Information.

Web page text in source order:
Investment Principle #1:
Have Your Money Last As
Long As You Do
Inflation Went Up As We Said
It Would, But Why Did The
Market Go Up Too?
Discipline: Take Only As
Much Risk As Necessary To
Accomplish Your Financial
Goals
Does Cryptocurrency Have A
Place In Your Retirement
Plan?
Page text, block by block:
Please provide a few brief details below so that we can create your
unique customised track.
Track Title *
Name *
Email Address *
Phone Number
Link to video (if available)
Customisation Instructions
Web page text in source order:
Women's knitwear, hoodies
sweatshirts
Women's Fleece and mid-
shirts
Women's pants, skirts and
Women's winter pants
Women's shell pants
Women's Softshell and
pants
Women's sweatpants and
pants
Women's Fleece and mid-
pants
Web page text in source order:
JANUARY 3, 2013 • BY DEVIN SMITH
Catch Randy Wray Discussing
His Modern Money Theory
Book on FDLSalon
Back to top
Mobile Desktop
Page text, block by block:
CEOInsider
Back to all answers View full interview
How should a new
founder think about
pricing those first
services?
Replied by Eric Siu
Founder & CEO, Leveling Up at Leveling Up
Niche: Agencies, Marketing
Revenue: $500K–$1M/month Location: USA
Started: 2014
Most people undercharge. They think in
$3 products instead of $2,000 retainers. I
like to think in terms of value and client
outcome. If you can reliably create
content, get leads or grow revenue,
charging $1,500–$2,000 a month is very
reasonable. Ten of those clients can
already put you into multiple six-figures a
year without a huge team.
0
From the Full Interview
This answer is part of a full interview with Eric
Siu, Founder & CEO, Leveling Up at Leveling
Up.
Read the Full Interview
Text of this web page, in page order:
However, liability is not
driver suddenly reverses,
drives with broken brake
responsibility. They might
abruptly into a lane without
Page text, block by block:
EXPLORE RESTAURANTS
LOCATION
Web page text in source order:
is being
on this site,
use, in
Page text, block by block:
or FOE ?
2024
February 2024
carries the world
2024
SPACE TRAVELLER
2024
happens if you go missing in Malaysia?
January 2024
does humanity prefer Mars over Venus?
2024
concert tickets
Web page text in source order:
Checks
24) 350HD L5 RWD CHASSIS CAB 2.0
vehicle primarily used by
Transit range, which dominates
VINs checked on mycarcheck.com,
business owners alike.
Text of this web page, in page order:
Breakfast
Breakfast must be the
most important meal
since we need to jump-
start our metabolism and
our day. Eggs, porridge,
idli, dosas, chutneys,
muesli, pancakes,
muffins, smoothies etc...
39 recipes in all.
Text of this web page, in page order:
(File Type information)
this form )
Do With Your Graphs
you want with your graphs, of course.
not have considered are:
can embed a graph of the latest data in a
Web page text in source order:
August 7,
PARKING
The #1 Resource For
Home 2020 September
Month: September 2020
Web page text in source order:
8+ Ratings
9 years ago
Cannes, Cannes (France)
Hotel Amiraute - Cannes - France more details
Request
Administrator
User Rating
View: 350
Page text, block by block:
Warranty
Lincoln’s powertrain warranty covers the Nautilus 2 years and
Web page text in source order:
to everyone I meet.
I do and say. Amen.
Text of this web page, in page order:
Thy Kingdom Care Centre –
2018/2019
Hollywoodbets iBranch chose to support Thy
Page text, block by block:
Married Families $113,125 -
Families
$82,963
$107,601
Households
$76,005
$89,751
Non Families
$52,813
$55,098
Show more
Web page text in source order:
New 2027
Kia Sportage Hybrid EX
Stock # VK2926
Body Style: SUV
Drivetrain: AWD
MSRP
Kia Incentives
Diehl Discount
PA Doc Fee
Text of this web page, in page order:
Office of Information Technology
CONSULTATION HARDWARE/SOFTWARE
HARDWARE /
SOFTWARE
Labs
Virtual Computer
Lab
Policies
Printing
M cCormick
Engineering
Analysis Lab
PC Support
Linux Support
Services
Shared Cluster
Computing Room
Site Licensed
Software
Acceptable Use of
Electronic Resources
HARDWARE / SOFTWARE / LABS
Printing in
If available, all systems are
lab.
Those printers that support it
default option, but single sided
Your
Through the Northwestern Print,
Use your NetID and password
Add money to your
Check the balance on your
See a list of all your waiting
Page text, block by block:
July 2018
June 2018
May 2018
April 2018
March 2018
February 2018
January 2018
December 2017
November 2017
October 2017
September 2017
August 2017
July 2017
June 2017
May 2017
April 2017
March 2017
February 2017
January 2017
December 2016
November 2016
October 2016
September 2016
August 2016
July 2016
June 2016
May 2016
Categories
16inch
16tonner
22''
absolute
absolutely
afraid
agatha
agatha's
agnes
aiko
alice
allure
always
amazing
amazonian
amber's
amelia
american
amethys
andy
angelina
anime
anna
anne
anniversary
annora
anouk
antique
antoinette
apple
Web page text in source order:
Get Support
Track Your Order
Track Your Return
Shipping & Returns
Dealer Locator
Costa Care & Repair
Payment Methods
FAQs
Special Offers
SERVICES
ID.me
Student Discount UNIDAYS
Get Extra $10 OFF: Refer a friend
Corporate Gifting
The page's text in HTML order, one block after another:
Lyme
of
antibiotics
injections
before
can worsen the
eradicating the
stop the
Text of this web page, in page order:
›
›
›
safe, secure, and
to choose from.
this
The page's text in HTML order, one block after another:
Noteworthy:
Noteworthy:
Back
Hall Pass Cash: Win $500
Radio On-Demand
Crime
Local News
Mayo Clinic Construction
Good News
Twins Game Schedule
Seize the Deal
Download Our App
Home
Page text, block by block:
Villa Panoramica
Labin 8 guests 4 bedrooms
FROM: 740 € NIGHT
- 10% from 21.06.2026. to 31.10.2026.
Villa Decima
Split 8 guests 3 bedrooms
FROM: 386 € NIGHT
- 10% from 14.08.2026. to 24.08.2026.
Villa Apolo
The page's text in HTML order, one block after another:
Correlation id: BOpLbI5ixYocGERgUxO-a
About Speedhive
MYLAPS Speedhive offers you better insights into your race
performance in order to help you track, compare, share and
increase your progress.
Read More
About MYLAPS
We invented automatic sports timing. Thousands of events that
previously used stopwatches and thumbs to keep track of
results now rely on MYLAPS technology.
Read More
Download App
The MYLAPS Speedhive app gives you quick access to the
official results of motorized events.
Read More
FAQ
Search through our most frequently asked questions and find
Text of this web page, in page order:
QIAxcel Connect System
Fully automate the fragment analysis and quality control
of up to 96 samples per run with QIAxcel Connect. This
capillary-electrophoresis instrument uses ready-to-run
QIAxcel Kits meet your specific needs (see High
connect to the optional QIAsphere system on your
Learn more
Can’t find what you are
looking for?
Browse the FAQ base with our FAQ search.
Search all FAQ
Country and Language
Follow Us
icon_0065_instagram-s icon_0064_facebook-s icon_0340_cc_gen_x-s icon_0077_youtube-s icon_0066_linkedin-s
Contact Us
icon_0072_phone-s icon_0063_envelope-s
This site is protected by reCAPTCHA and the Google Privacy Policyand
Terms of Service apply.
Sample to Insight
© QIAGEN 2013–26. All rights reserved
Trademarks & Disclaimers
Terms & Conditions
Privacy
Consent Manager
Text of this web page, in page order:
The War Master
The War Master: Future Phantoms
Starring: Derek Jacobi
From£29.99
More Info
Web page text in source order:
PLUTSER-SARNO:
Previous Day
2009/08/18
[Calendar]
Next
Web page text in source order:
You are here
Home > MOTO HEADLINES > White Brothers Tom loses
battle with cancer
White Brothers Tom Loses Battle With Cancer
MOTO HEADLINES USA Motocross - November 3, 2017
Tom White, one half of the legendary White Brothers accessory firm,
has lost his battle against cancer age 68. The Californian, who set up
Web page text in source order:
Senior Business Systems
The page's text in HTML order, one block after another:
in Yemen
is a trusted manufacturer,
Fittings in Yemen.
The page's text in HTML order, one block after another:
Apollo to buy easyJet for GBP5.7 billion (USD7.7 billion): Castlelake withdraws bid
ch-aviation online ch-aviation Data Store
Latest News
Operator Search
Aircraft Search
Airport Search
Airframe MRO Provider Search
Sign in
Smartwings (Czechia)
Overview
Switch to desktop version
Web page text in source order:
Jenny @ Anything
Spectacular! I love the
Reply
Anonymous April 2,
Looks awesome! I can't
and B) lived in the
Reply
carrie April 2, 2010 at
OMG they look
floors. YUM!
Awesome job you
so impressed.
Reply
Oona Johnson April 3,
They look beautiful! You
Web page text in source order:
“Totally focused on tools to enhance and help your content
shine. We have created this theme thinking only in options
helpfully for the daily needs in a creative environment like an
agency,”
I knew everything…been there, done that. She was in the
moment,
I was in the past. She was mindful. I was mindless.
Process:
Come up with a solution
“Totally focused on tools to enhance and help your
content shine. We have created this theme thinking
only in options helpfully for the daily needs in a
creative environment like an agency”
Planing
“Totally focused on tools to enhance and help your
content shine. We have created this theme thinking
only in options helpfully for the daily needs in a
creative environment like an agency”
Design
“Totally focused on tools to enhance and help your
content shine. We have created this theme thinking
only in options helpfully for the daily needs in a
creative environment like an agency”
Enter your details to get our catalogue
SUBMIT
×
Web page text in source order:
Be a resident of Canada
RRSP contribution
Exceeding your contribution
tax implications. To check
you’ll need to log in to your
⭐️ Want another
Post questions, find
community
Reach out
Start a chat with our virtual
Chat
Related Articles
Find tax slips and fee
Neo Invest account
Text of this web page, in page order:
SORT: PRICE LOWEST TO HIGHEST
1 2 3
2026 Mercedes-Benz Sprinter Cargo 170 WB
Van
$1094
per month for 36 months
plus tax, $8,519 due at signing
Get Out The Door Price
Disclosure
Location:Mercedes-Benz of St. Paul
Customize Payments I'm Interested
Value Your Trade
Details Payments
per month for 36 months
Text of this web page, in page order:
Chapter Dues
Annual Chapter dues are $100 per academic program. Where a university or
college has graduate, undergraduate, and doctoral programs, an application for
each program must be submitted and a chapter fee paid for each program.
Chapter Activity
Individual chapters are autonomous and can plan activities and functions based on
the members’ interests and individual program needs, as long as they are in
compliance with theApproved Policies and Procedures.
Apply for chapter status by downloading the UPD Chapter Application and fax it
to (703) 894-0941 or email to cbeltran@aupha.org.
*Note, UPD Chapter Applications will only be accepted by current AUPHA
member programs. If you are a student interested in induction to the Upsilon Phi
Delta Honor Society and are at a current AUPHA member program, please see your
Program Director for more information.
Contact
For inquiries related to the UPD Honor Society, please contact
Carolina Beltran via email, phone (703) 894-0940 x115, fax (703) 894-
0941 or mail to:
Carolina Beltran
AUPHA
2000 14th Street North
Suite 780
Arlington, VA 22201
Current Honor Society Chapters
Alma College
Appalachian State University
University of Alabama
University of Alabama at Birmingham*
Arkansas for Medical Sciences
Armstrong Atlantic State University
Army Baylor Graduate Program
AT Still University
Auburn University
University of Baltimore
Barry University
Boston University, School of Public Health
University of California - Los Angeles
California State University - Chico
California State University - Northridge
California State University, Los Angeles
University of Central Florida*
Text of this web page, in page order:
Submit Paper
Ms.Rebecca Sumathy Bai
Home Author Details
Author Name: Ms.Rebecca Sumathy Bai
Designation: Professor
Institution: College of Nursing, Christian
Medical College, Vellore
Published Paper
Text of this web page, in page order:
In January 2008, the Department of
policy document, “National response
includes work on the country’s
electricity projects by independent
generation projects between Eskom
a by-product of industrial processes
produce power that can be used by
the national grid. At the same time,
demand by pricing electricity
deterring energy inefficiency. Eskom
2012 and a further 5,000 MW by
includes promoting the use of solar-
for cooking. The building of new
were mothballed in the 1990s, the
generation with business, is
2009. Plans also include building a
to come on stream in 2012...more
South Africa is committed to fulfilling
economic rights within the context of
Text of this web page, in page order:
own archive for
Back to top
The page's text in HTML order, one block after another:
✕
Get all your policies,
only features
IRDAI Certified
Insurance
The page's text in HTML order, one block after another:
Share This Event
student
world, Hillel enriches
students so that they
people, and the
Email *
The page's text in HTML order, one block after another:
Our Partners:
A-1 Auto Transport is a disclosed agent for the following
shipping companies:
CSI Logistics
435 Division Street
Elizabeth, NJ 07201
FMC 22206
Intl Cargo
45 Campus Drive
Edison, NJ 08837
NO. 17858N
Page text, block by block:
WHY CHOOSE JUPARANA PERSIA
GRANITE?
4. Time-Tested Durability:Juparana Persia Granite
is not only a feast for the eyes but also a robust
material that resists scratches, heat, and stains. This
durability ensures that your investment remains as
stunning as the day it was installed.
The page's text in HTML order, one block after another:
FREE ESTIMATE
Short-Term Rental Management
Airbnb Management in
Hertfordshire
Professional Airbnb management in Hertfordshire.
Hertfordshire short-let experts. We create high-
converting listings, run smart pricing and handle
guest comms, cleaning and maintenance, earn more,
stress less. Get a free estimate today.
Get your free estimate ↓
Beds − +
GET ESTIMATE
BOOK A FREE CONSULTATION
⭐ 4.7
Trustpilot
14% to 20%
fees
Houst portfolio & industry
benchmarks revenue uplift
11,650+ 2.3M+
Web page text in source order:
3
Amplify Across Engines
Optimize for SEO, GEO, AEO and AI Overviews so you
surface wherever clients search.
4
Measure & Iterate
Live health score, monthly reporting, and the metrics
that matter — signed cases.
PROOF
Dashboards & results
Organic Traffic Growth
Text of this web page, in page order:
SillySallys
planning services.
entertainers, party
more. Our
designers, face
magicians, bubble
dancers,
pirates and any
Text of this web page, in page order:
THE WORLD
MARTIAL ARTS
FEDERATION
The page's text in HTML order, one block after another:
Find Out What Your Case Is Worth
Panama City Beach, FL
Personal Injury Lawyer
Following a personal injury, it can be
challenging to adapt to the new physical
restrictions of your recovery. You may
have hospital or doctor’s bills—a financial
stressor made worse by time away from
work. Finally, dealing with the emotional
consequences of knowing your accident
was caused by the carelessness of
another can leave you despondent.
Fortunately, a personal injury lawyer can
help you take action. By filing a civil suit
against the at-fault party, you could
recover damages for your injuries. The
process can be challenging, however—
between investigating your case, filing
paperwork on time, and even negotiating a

What this task involves. Would you set down, word for word, the lines from the opening of the entries above through the line with "reasonable. Ten of those clients can", both included, and no others?

Response area.
Web page text in source order:
Investment Principle #1:
Have Your Money Last As
Long As You Do
Inflation Went Up As We Said
It Would, But Why Did The
Market Go Up Too?
Discipline: Take Only As
Much Risk As Necessary To
Accomplish Your Financial
Goals
Does Cryptocurrency Have A
Place In Your Retirement
Plan?
Page text, block by block:
Please provide a few brief details below so that we can create your
unique customised track.
Track Title *
Name *
Email Address *
Phone Number
Link to video (if available)
Customisation Instructions
Web page text in source order:
Women's knitwear, hoodies
sweatshirts
Women's Fleece and mid-
shirts
Women's pants, skirts and
Women's winter pants
Women's shell pants
Women's Softshell and
pants
Women's sweatpants and
pants
Women's Fleece and mid-
pants
Web page text in source order:
JANUARY 3, 2013 • BY DEVIN SMITH
Catch Randy Wray Discussing
His Modern Money Theory
Book on FDLSalon
Back to top
Mobile Desktop
Page text, block by block:
CEOInsider
Back to all answers View full interview
How should a new
founder think about
pricing those first
services?
Replied by Eric Siu
Founder & CEO, Leveling Up at Leveling Up
Niche: Agencies, Marketing
Revenue: $500K–$1M/month Location: USA
Started: 2014
Most people undercharge. They think in
$3 products instead of $2,000 retainers. I
like to think in terms of value and client
outcome. If you can reliably create
content, get leads or grow revenue,
charging $1,500–$2,000 a month is very
reasonable. Ten of those clients can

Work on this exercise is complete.